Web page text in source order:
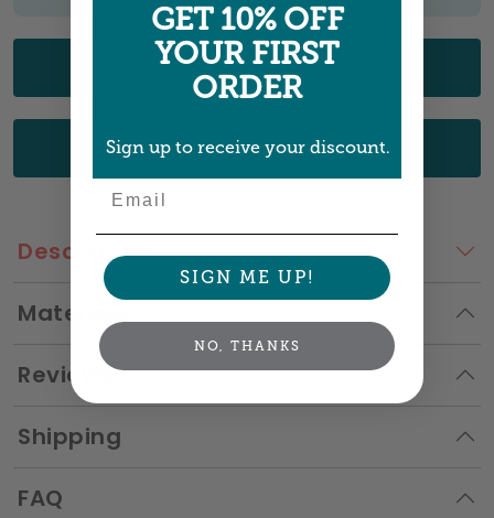
UPLOAD YOUR ART
CHOOSE FROM OUR DESIGNS
Description
Materials
Reviews
Shipping
FAQ
GET 10% OFF
YOUR FIRST
ORDER
Sign up to receive your discount.
SIGN ME UP!
NO, THANKS
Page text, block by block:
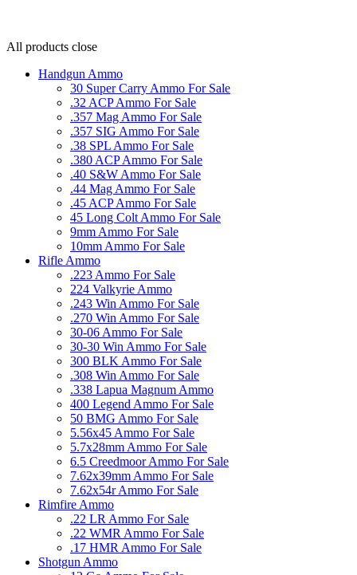
All products close
Handgun Ammo
30 Super Carry Ammo For Sale
.32 ACP Ammo For Sale
.357 Mag Ammo For Sale
.357 SIG Ammo For Sale
.38 SPL Ammo For Sale
.380 ACP Ammo For Sale
.40 S&W Ammo For Sale
.44 Mag Ammo For Sale
.45 ACP Ammo For Sale
45 Long Colt Ammo For Sale
9mm Ammo For Sale
10mm Ammo For Sale
Rifle Ammo
.223 Ammo For Sale
224 Valkyrie Ammo
.243 Win Ammo For Sale
.270 Win Ammo For Sale
30-06 Ammo For Sale
30-30 Win Ammo For Sale
300 BLK Ammo For Sale
.308 Win Ammo For Sale
.338 Lapua Magnum Ammo
400 Legend Ammo For Sale
50 BMG Ammo For Sale
5.56x45 Ammo For Sale
5.7x28mm Ammo For Sale
6.5 Creedmoor Ammo For Sale
7.62x39mm Ammo For Sale
7.62x54r Ammo For Sale
Rimfire Ammo
.22 LR Ammo For Sale
.22 WMR Ammo For Sale
.17 HMR Ammo For Sale
Shotgun Ammo
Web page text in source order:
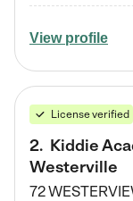
View profile
License verified
2. Kiddie
Westerville
72

(About this exercise) Every line from the one containing "7.62x54r Ammo For Sale" through the last line of the data, both included, is to be repeated exactly; the pictures are to be left out.

(Worked solution)
7.62x54r Ammo For Sale
Rimfire Ammo
.22 LR Ammo For Sale
.22 WMR Ammo For Sale
.17 HMR Ammo For Sale
Shotgun Ammo
Web page text in source order:
View profile
License verified
2. Kiddie
Westerville
72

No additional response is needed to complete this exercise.